News
·
14 Januari 2021 19:23

Babinsa Ikut Terlibat Berikan Edukasi Pada Masyarakat Tentang Vaksin COVID-19

Konten ini diproduksi oleh Balleo News
Babinsa Ikut Terlibat Berikan Edukasi Pada Masyarakat Tentang Vaksin COVID-19 (435380)
Danrem 181/PVT Brigjen TNI Indra Heri, foto : Istimewa
Danrem 181/PVT Brigjen TNI Indra Heri menyatakan, para babinsa yang ada di jajaran Korem 181/PVT akan ikut terlibat dalam memberikan edukasi kepada masyarakat tentang Vaksin COVID-19.
ADVERTISEMENT
"Sejak Pemerintah menyampaikan adanya pandemi COVID-19 di Indonesia dan dengan telah membentuk tim satgas percepatan dan penanganan, kita TNI juga adalah bagian dari itu. Dimana kita juga dilibatkan dalam pendisiplinan masyarakat, agar wabah ini tidak tersebar luas," ungkap Danrem 181/PVZ, Kamis (14/1).
Menurut Indra, saat ini di Indonesia termasuk Papua Barat dan Kota Sorong khususnya, sudah memasuki tahap pemberian vaksinasi. Sebagai TNI, katanya, maka pihaknya mempunyai kewajiban dalam tugas yaitu untuk menjaga keselamatan Bangsa dan Negara, baik dari ancaman berupa militer dan non militer.
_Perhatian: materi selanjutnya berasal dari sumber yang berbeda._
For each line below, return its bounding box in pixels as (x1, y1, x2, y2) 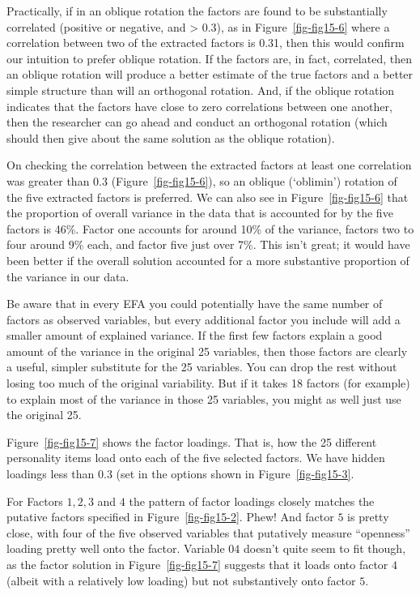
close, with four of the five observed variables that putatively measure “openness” (6, 524, 410, 541)
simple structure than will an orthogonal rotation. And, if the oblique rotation (6, 81, 395, 98)
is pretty (347, 508, 389, 525)
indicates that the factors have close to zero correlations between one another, (6, 97, 392, 114)
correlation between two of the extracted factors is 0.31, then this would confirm (6, 34, 405, 51)
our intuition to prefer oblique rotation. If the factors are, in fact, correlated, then (6, 49, 412, 66)
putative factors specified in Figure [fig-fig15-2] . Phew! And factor (6, 508, 334, 525)
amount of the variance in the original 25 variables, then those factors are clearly (6, 342, 408, 359)
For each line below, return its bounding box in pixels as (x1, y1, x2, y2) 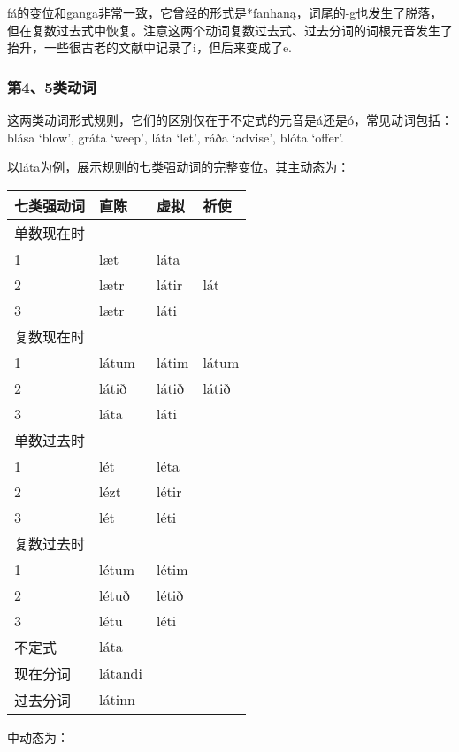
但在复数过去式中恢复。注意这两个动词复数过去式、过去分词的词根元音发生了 (7, 20, 453, 39)
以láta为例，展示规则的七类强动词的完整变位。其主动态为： (7, 157, 350, 176)
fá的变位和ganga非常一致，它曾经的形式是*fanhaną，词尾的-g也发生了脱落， (7, 4, 443, 21)
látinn (99, 689, 135, 710)
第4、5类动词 (7, 75, 96, 97)
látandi (99, 663, 142, 684)
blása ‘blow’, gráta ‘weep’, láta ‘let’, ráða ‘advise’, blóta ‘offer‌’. (7, 127, 345, 146)
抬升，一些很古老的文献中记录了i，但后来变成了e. (7, 38, 292, 57)
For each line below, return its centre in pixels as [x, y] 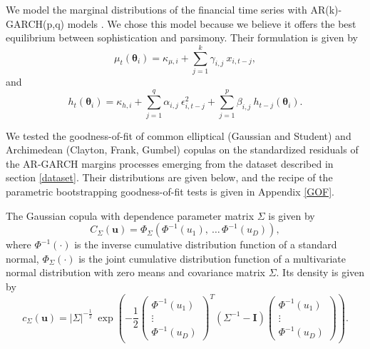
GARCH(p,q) [35, 23]
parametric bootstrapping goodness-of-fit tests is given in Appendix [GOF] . [170, 191]
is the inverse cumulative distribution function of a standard [206, 244]
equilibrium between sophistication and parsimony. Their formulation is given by [182, 37]
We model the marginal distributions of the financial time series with [156, 9]
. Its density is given [320, 272]
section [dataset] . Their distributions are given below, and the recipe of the [169, 177]
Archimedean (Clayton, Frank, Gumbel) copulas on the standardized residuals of [182, 150]
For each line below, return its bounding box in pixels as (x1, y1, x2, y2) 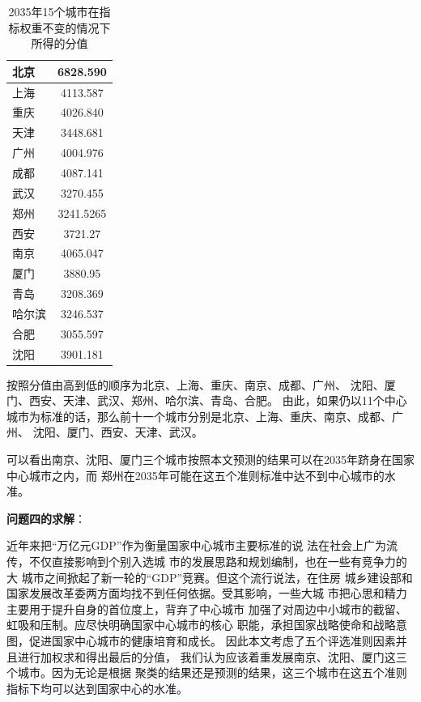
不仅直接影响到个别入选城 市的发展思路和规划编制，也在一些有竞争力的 (28, 553, 407, 570)
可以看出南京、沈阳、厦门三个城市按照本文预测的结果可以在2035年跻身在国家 (6, 451, 415, 468)
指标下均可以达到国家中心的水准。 (6, 679, 188, 696)
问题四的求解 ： (6, 509, 86, 526)
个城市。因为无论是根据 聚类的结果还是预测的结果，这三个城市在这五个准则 (6, 664, 407, 681)
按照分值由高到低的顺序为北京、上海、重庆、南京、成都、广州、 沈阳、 (6, 376, 385, 393)
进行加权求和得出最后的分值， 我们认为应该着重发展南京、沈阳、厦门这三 (17, 648, 407, 665)
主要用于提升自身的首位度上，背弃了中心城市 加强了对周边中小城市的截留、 (6, 600, 407, 617)
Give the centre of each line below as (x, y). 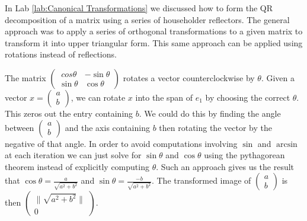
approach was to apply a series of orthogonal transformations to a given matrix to (154, 31)
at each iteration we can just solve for (73, 155)
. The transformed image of (201, 180)
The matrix (25, 77)
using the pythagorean (244, 155)
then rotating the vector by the (215, 127)
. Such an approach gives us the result (225, 166)
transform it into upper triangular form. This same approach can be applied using (154, 42)
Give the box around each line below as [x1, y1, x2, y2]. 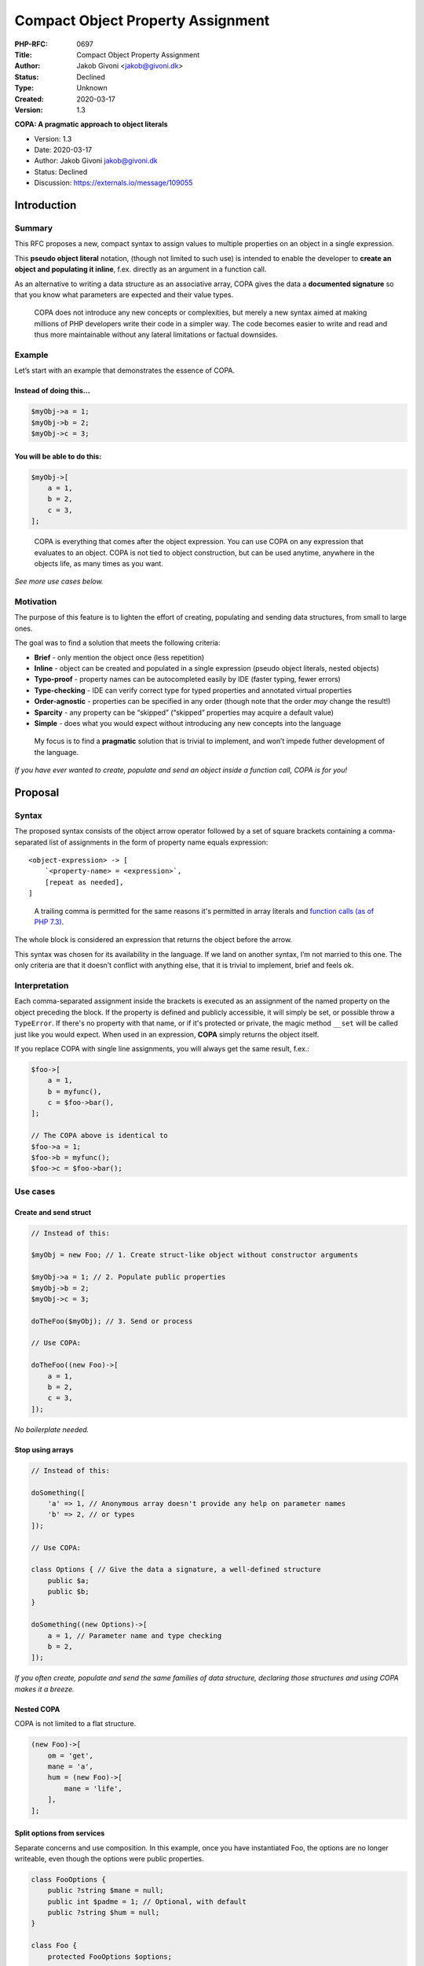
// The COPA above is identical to [31, 1131, 168, 1140]
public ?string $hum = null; [47, 1908, 160, 1917]
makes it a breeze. [14, 1684, 75, 1694]
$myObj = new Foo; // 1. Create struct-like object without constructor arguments [31, 1250, 359, 1260]
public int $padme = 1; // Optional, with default [47, 1897, 247, 1906]
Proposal [14, 786, 60, 799]
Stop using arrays [14, 1445, 74, 1454]
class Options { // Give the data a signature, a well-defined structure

"Wabah penyakit adalah ancaman dari non militer, itu adalah bagian dari tugas kita juga. Oleh sebab itu, melalui para babinsa akan ikut memberikan edukasi kepada masyarakat terkait vaksin COVID-19. Kita ketahui bersama bahwa ada masyarakat yang masih ragu, karena belum adanya pemahaman yang sampai kepada mereka secara baik dan benar. Makanya itu menjadi tugas kita bersama dengan stakeholder terkait, untuk memberikan sosialisasi dan pemahaman kepada masyarakat," ujarnya.
ADVERTISEMENT
Para babinsa, sambung Danrem, akan memberikan pendampingan kepada masyarakat dengan memberikan informasi bahwa vaksin COVID-19 aman, sehingga masyarakat tidak perlu ragu dan takut lagi.
“Babinsa-babinsa kita akan memberikan pendampingan kepada masyarakat dan memberikan pemahaman bahwa vaksin ini aman. Yakinlah bahwa Negara dan Pemerintah tidak akan menyengsarakan rakyatnya. Tujuan dari vaksinasi ini adalah untuk membentuk kekebalan kelompok, dimana kekebalan kelompok itu sendiri dimulai dari kekebalan Individu. Sangatlah disayangkan kalau kita tidak mau di vaksinasi," bebernya.
Danrem 181/PVT Brigjen TNI Indra Heri berharap kepada warga yang tidak mau di vaksin, agar jangan memprovokasi masyarakat yang lainnya. "Mari kita sama-sama dukung program dari pemerintah. Vaksin ini bukan obat, tetapi untuk membentuk imunitas kita. Saya harap kita tetap melaksanakan 3M, karena tidak ada obat yang paling manjur kecuali melaksanakan protokoler kesehatan, yaitu menjaga jarak, memakai masker dan mencuci tangan," tandasnya.